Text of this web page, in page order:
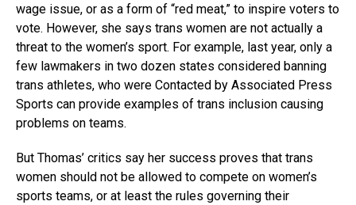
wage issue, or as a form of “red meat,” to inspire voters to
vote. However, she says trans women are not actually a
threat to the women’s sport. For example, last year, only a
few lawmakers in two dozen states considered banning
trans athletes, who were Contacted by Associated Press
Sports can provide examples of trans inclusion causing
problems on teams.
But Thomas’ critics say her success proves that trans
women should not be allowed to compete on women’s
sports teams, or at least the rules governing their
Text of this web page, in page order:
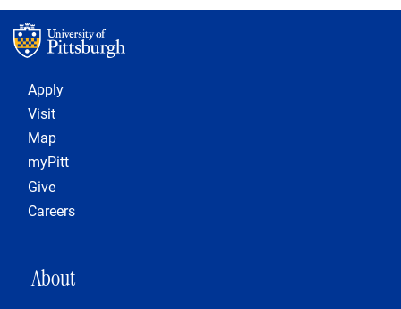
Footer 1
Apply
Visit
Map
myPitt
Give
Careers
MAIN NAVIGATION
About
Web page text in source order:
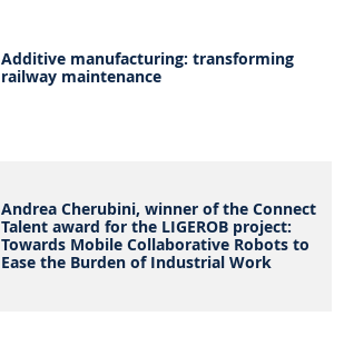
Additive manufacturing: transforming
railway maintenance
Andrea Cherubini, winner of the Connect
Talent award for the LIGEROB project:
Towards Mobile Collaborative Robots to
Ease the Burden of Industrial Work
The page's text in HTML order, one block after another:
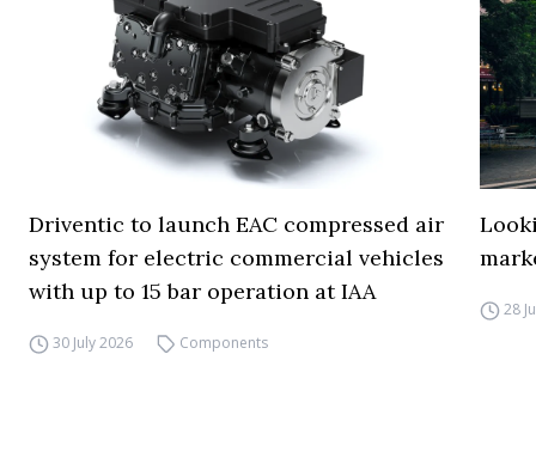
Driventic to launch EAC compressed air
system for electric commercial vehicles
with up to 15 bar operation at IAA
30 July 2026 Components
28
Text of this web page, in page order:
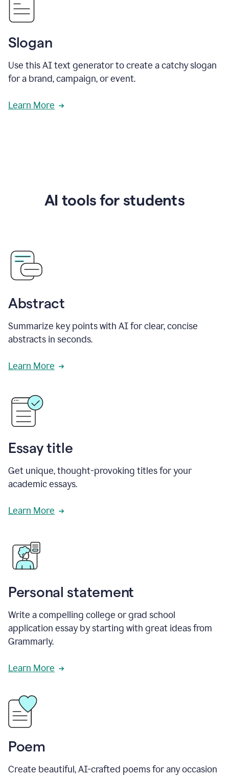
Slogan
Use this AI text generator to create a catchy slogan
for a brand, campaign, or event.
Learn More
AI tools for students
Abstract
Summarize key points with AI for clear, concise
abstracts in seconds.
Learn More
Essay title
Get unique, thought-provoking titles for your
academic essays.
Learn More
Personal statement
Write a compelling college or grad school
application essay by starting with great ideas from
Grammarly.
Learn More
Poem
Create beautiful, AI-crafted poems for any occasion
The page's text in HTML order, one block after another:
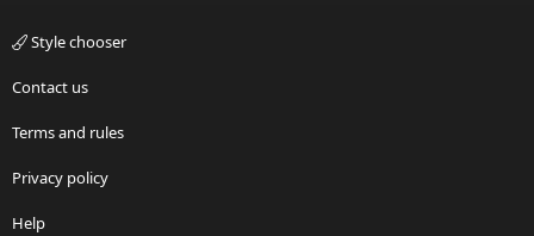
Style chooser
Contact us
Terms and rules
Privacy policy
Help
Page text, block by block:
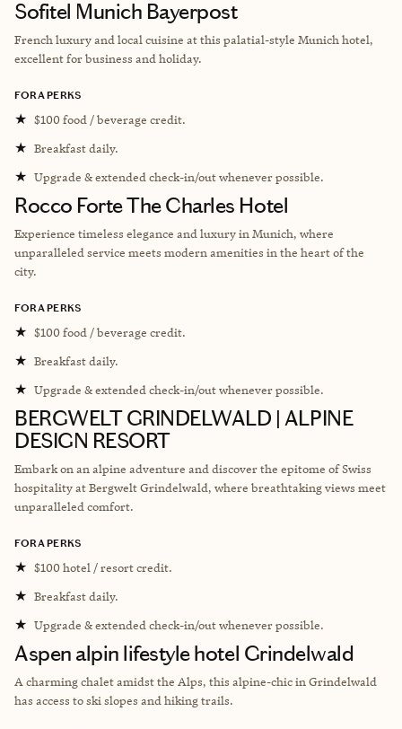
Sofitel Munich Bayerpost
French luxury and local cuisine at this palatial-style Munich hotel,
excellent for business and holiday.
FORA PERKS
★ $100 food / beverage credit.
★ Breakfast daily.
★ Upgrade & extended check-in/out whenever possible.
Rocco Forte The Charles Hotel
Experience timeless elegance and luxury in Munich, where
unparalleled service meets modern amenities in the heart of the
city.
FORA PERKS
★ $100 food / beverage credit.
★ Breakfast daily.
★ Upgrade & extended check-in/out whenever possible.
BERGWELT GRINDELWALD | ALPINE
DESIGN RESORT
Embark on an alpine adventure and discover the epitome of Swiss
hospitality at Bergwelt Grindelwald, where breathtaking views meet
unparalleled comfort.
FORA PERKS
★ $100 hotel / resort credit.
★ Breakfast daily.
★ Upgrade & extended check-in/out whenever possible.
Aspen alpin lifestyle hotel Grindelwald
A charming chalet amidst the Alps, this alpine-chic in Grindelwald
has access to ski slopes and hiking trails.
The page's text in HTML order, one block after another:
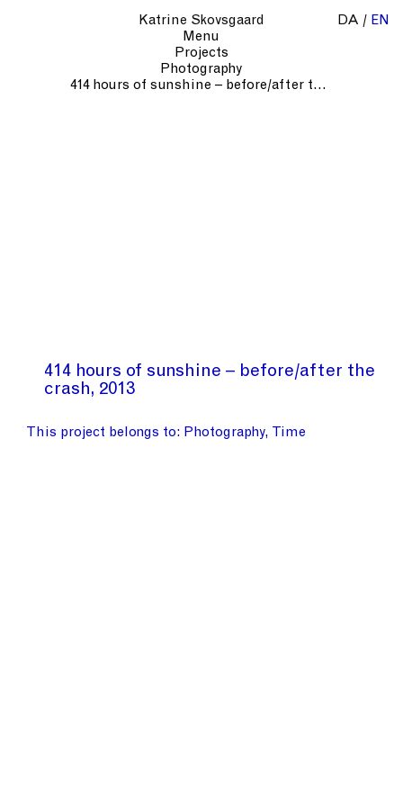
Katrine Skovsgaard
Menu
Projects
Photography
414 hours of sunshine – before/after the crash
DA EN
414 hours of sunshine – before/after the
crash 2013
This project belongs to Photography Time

================================

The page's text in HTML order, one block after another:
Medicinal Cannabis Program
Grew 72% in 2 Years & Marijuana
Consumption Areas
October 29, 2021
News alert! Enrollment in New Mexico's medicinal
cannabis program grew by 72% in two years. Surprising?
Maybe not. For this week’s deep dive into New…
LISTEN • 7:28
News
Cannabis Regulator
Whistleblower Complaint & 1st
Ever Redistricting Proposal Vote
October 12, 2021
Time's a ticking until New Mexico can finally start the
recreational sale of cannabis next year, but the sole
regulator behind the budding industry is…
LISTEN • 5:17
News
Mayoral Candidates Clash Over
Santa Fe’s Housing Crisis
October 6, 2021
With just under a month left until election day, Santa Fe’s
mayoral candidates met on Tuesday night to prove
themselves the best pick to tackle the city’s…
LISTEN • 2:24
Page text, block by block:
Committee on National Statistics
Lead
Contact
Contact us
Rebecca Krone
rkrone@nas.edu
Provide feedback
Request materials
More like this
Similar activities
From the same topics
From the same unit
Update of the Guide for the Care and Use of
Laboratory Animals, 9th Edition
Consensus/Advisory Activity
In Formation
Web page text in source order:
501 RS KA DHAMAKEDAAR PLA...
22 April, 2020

================================

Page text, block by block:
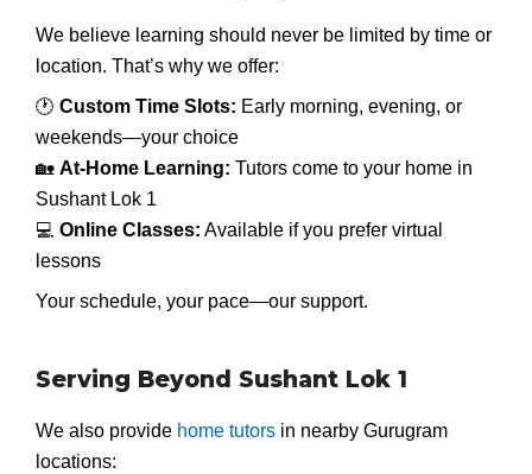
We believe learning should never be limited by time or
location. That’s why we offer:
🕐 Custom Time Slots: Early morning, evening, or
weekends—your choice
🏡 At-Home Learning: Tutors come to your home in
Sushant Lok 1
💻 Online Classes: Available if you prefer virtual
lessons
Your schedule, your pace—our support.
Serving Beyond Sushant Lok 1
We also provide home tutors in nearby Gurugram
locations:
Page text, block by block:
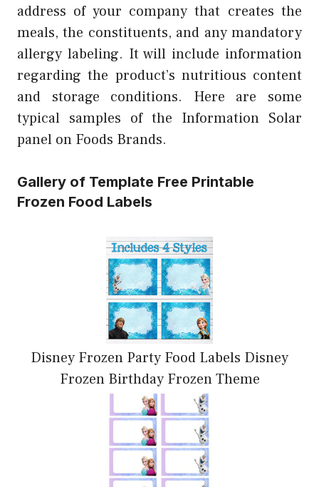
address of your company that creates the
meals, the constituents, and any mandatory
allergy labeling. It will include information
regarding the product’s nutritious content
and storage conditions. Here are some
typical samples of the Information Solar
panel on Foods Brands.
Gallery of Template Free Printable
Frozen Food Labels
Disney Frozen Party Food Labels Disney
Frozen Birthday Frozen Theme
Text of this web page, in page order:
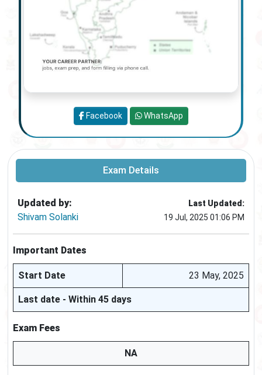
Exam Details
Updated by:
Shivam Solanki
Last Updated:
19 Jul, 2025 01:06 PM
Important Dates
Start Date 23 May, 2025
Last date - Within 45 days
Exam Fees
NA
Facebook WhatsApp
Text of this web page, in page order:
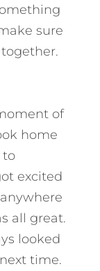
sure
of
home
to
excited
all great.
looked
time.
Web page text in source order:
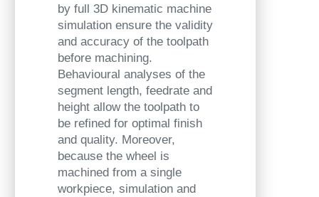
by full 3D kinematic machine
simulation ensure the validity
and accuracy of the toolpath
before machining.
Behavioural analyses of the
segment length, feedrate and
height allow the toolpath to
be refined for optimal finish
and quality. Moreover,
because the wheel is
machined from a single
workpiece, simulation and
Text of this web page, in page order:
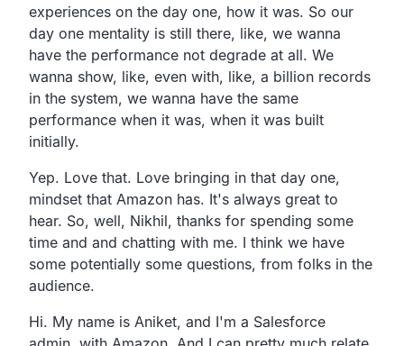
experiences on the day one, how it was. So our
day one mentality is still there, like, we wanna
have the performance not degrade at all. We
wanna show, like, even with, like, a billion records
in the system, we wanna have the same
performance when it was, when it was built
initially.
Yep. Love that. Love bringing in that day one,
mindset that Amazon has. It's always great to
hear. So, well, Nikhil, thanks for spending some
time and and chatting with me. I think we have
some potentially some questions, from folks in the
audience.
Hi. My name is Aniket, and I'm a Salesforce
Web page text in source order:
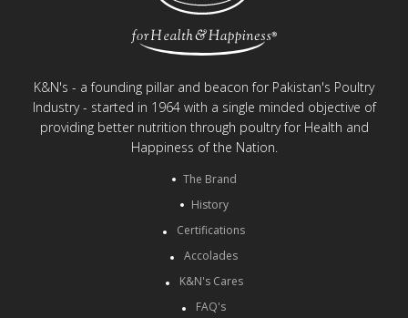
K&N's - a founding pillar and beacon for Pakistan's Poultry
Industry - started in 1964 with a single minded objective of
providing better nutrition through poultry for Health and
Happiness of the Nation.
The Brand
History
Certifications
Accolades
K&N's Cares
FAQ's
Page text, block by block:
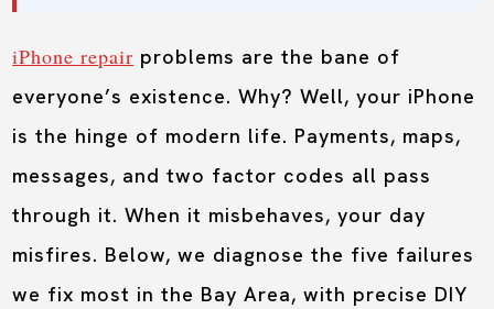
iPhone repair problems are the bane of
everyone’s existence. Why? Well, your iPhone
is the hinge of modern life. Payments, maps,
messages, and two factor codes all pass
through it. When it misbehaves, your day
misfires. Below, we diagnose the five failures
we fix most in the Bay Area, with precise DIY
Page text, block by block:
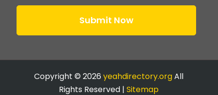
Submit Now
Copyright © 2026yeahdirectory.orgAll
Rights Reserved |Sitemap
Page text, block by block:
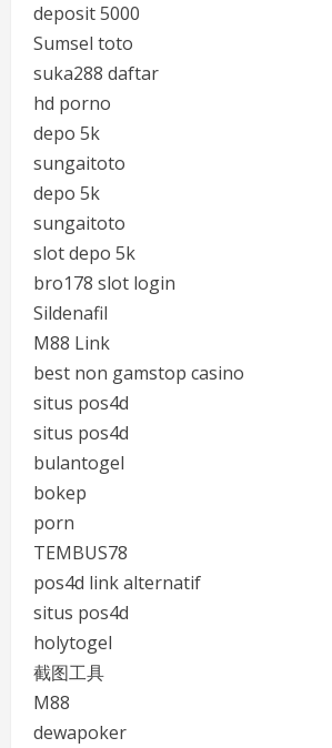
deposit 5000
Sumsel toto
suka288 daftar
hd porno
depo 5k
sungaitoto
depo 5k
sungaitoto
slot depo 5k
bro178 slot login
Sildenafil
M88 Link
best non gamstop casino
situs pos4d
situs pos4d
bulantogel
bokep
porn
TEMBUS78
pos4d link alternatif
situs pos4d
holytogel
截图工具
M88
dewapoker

================================

• **Exercise description**
Would you please filter the lines above and copy every one that includes "Labels"?

• **Result for this task**
Frozen Food Labels
Disney Frozen Party Food Labels Disney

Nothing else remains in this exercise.